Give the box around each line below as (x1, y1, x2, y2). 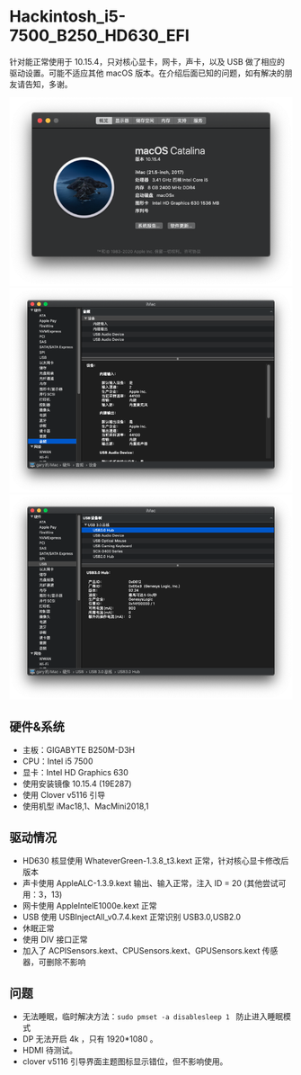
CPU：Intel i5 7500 (22, 756, 93, 766)
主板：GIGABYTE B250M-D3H (22, 745, 136, 756)
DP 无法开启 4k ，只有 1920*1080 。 (22, 1033, 159, 1044)
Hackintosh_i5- (9, 6, 127, 27)
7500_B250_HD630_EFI (9, 25, 190, 46)
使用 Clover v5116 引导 (22, 790, 106, 801)
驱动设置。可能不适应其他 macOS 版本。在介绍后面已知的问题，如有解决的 (9, 67, 285, 78)
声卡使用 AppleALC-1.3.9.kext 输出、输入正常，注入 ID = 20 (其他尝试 (22, 878, 279, 889)
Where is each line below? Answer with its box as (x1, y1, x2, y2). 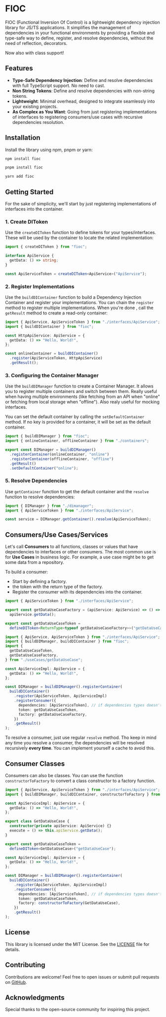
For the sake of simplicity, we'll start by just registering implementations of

****

→ REQUIRED WORK: Write out the records word for word. Pictures stay out.

→ RESULT OF THE EXERCISE:
Give the box around each line below as (x1, y1, x2, y2). 
CPU：Intel i5 7500 (22, 756, 93, 766)
主板：GIGABYTE B250M-D3H (22, 745, 136, 756)
DP 无法开启 4k ，只有 1920*1080 。 (22, 1033, 159, 1044)
Hackintosh_i5- (9, 6, 127, 27)
7500_B250_HD630_EFI (9, 25, 190, 46)
使用 Clover v5116 引导 (22, 790, 106, 801)
驱动设置。可能不适应其他 macOS 版本。在介绍后面已知的问题，如有解决的 (9, 67, 285, 78)
声卡使用 AppleALC-1.3.9.kext 输出、输入正常，注入 ID = 20 (其他尝试 (22, 878, 279, 889)
Where is each line below? Answer with its box as (x1, y1, x2, y2). 
For the sake of simplicity, we'll start by just registering implementations of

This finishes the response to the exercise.